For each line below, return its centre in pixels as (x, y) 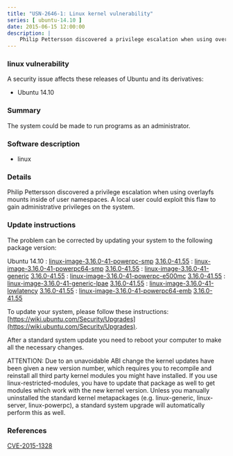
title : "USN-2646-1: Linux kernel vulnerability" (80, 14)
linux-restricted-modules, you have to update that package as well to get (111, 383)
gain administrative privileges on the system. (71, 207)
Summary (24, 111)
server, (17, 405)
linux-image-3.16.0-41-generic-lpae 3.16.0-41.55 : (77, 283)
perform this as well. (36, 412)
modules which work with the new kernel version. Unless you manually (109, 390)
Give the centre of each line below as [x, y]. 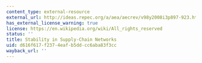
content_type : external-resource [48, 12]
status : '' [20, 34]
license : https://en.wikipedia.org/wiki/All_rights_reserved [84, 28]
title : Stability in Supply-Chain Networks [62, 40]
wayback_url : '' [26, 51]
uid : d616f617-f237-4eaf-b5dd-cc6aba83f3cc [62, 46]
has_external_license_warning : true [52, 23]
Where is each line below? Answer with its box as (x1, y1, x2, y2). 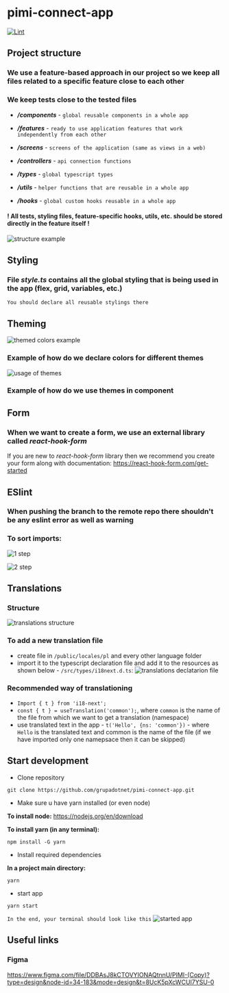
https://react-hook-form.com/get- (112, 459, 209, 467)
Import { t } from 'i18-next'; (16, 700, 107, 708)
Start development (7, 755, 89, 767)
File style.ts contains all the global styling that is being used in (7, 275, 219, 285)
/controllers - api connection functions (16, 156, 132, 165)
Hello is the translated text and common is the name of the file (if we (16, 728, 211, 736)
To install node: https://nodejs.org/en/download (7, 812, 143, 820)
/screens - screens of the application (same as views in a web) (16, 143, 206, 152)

####

** Work to be completed **
Pull every line containing "that" out of the entries.

** Written answer **
linux-restricted-modules, you have to update that package as well to get (111, 383)
File style.ts contains all the global styling that is being used in (7, 275, 219, 285)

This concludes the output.